### Given data
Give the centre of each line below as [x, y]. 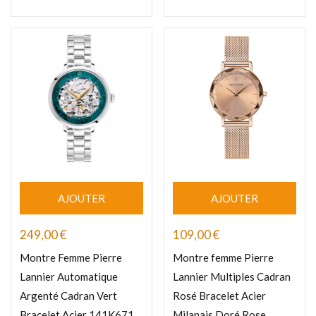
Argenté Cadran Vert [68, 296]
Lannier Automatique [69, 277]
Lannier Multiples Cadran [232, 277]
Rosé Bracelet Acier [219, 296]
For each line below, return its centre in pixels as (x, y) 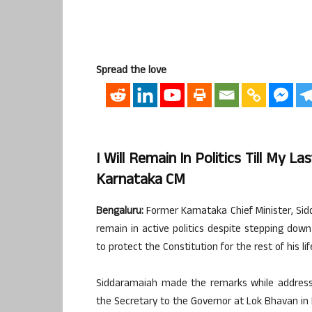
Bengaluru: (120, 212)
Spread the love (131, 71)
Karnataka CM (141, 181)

==

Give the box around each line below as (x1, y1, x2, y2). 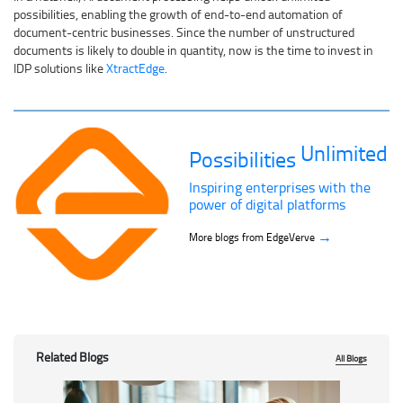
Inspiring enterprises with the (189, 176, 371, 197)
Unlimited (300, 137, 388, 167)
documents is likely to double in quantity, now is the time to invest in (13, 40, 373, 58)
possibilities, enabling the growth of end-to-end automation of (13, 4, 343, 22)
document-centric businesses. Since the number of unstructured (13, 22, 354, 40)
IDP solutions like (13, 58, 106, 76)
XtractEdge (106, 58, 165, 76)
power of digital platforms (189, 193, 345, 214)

### What you will do
Using the material above, reproduce only the lines that run from the line with "For each line" up to and including the line with "Karnataka CM (141, 181)", exactly, with the pictures dropped.

### Answer box
For each line below, return its centre in pixels as (x, y) 
Bengaluru: (120, 212)
Spread the love (131, 71)
Karnataka CM (141, 181)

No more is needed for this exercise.